Copy the listing that follows exactly. Its pictures do not belong in the copy.

*** Entries supplied Section Begins ***

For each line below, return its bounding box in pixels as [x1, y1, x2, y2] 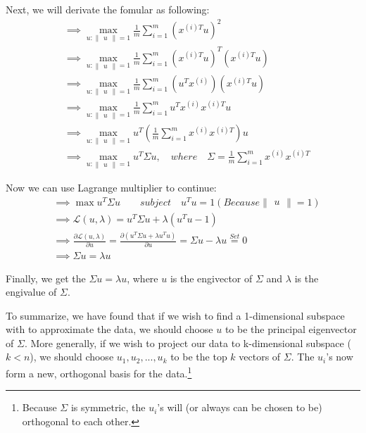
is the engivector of [170, 270, 253, 285]
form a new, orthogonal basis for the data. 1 [6, 364, 192, 380]
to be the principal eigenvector [225, 322, 357, 337]
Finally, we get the [6, 270, 86, 285]
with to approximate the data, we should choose [6, 322, 213, 337]
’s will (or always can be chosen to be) [157, 400, 322, 415]
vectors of [239, 349, 281, 364]
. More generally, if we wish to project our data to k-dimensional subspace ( [24, 335, 351, 350]
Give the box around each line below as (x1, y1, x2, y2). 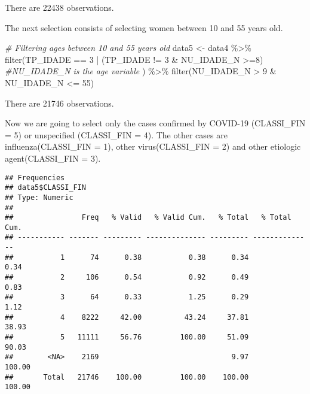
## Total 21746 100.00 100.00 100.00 (5, 372, 249, 381)
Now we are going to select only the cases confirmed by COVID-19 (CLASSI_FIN (5, 117, 306, 129)
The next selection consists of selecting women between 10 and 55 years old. (5, 21, 283, 34)
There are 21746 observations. (5, 96, 114, 109)
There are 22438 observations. (5, 1, 114, 13)
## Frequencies (5, 173, 65, 182)
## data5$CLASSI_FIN (5, 183, 87, 192)
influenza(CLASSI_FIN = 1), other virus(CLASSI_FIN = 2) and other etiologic (5, 140, 301, 153)
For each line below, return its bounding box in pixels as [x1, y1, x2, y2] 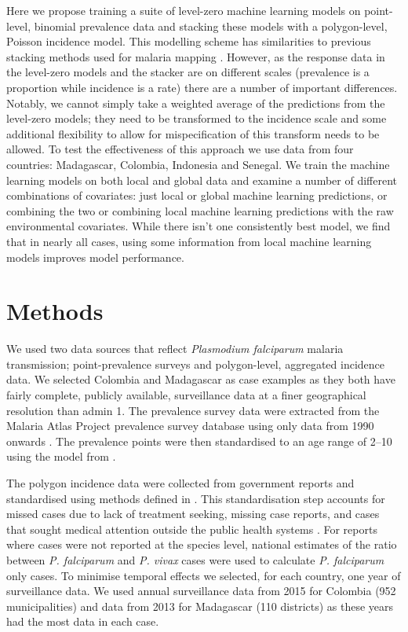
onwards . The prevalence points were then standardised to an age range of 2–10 [6, 432, 392, 449]
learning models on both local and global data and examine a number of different [6, 171, 398, 188]
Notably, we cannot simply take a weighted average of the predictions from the [6, 94, 385, 111]
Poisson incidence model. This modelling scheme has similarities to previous [6, 33, 371, 50]
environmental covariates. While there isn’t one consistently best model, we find [6, 218, 391, 234]
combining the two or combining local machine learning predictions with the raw [6, 202, 394, 219]
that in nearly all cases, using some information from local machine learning [6, 233, 372, 249]
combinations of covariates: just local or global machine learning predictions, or [6, 187, 388, 204]
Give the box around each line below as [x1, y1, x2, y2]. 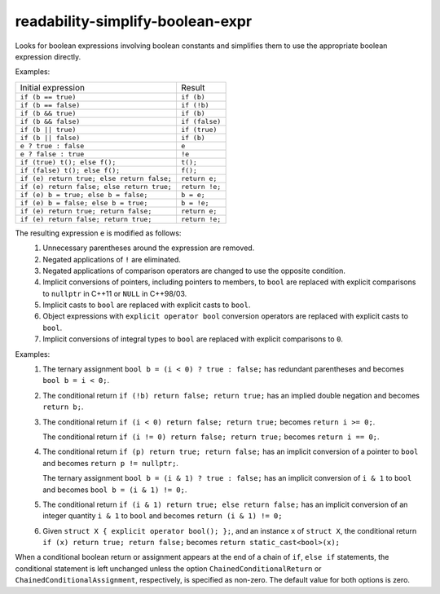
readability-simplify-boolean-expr [15, 12, 253, 30]
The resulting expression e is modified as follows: [15, 228, 182, 238]
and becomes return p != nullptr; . [42, 458, 179, 468]
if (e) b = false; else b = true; [20, 198, 148, 207]
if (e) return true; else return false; [20, 174, 173, 183]
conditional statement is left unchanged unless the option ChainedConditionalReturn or [15, 563, 322, 574]
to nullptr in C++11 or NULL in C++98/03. [42, 288, 187, 298]
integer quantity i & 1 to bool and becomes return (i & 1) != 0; [42, 511, 283, 521]
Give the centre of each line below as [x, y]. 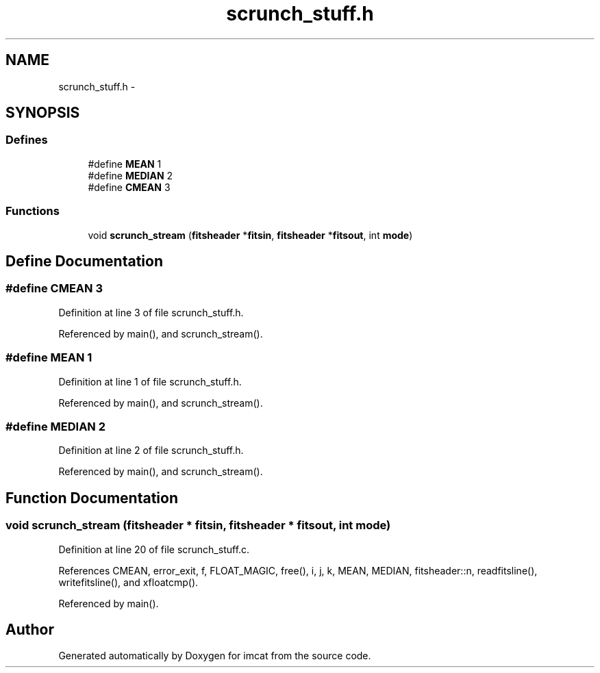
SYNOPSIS [43, 113]
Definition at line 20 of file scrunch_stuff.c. [154, 549]
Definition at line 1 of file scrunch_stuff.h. [150, 381]
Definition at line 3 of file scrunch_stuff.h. [151, 312]
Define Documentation [84, 261]
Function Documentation [92, 498]
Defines [27, 140]
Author [30, 629]
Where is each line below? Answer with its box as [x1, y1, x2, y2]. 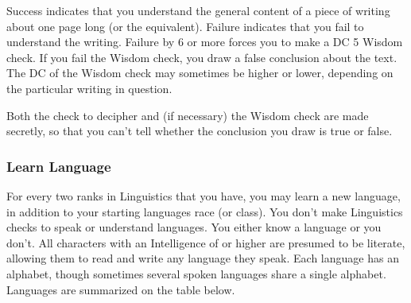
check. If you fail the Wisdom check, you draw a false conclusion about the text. [6, 49, 397, 65]
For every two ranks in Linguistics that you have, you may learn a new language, [6, 187, 401, 204]
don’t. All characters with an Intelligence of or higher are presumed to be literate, [6, 234, 405, 251]
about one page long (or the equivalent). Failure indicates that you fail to [6, 17, 364, 34]
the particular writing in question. [6, 80, 173, 96]
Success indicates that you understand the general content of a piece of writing [6, 2, 390, 18]
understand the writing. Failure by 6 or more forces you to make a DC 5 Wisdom [6, 33, 403, 50]
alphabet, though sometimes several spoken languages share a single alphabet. [6, 265, 386, 282]
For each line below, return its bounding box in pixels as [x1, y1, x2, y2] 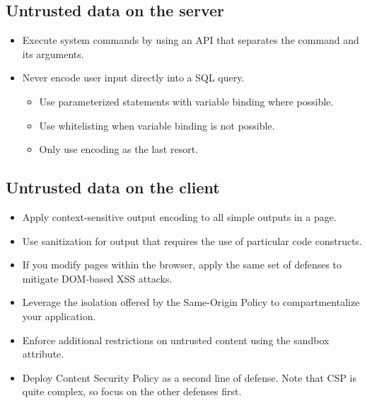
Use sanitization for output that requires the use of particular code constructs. [22, 233, 363, 248]
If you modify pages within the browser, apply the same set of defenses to [22, 257, 342, 272]
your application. [22, 308, 96, 323]
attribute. [22, 346, 64, 361]
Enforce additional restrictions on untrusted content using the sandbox [22, 332, 330, 347]
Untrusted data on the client [6, 176, 220, 198]
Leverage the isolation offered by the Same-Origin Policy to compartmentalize [22, 295, 360, 310]
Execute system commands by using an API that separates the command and [22, 33, 359, 47]
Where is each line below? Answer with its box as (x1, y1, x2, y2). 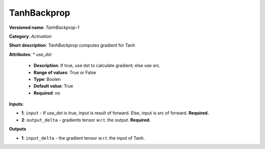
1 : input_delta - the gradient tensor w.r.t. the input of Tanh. (21, 135, 145, 141)
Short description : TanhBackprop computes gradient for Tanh (9, 42, 135, 49)
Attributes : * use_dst (9, 51, 52, 57)
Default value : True (33, 83, 74, 89)
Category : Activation (9, 33, 52, 39)
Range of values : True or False (33, 69, 97, 75)
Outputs (9, 126, 26, 132)
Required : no (33, 90, 60, 96)

*** Entries supplied Section Ends ***

**Written answer:**
For each line below, return its bounding box in pixels as [x1, y1, x2, y2] 
is the engivector of [170, 270, 253, 285]
form a new, orthogonal basis for the data. 1 [6, 364, 192, 380]
to be the principal eigenvector [225, 322, 357, 337]
Finally, we get the [6, 270, 86, 285]
with to approximate the data, we should choose [6, 322, 213, 337]
’s will (or always can be chosen to be) [157, 400, 322, 415]
vectors of [239, 349, 281, 364]
. More generally, if we wish to project our data to k-dimensional subspace ( [24, 335, 351, 350]
Give the box around each line below as (x1, y1, x2, y2). 
## Total 21746 100.00 100.00 100.00 (5, 372, 249, 381)
Now we are going to select only the cases confirmed by COVID-19 (CLASSI_FIN (5, 117, 306, 129)
The next selection consists of selecting women between 10 and 55 years old. (5, 21, 283, 34)
There are 21746 observations. (5, 96, 114, 109)
There are 22438 observations. (5, 1, 114, 13)
## Frequencies (5, 173, 65, 182)
## data5$CLASSI_FIN (5, 183, 87, 192)
influenza(CLASSI_FIN = 1), other virus(CLASSI_FIN = 2) and other etiologic (5, 140, 301, 153)
For each line below, return its bounding box in pixels as [x1, y1, x2, y2] 
onwards . The prevalence points were then standardised to an age range of 2–10 [6, 432, 392, 449]
learning models on both local and global data and examine a number of different [6, 171, 398, 188]
Notably, we cannot simply take a weighted average of the predictions from the [6, 94, 385, 111]
Poisson incidence model. This modelling scheme has similarities to previous [6, 33, 371, 50]
environmental covariates. While there isn’t one consistently best model, we find [6, 218, 391, 234]
combining the two or combining local machine learning predictions with the raw [6, 202, 394, 219]
that in nearly all cases, using some information from local machine learning [6, 233, 372, 249]
combinations of covariates: just local or global machine learning predictions, or [6, 187, 388, 204]
Give the box around each line below as [x1, y1, x2, y2]. 
readability-simplify-boolean-expr [15, 12, 253, 30]
The resulting expression e is modified as follows: [15, 228, 182, 238]
and becomes return p != nullptr; . [42, 458, 179, 468]
if (e) b = false; else b = true; [20, 198, 148, 207]
if (e) return true; else return false; [20, 174, 173, 183]
conditional statement is left unchanged unless the option ChainedConditionalReturn or [15, 563, 322, 574]
to nullptr in C++11 or NULL in C++98/03. [42, 288, 187, 298]
integer quantity i & 1 to bool and becomes return (i & 1) != 0; [42, 511, 283, 521]
Give the centre of each line below as [x, y]. 
SYNOPSIS [43, 113]
Definition at line 20 of file scrunch_stuff.c. [154, 549]
Definition at line 1 of file scrunch_stuff.h. [150, 381]
Definition at line 3 of file scrunch_stuff.h. [151, 312]
Define Documentation [84, 261]
Function Documentation [92, 498]
Defines [27, 140]
Author [30, 629]
Where is each line below? Answer with its box as [x1, y1, x2, y2]. 
check. If you fail the Wisdom check, you draw a false conclusion about the text. [6, 49, 397, 65]
For every two ranks in Linguistics that you have, you may learn a new language, [6, 187, 401, 204]
don’t. All characters with an Intelligence of or higher are presumed to be literate, [6, 234, 405, 251]
about one page long (or the equivalent). Failure indicates that you fail to [6, 17, 364, 34]
the particular writing in question. [6, 80, 173, 96]
Success indicates that you understand the general content of a piece of writing [6, 2, 390, 18]
understand the writing. Failure by 6 or more forces you to make a DC 5 Wisdom [6, 33, 403, 50]
alphabet, though sometimes several spoken languages share a single alphabet. [6, 265, 386, 282]
For each line below, return its bounding box in pixels as [x1, y1, x2, y2] 
Use sanitization for output that requires the use of particular code constructs. [22, 233, 363, 248]
If you modify pages within the browser, apply the same set of defenses to [22, 257, 342, 272]
your application. [22, 308, 96, 323]
attribute. [22, 346, 64, 361]
Enforce additional restrictions on untrusted content using the sandbox [22, 332, 330, 347]
Untrusted data on the client [6, 176, 220, 198]
Leverage the isolation offered by the Same-Origin Policy to compartmentalize [22, 295, 360, 310]
Execute system commands by using an API that separates the command and [22, 33, 359, 47]
Where is each line below? Answer with its box as (x1, y1, x2, y2). 
1 : input_delta - the gradient tensor w.r.t. the input of Tanh. (21, 135, 145, 141)
Short description : TanhBackprop computes gradient for Tanh (9, 42, 135, 49)
Attributes : * use_dst (9, 51, 52, 57)
Default value : True (33, 83, 74, 89)
Category : Activation (9, 33, 52, 39)
Range of values : True or False (33, 69, 97, 75)
Outputs (9, 126, 26, 132)
Required : no (33, 90, 60, 96)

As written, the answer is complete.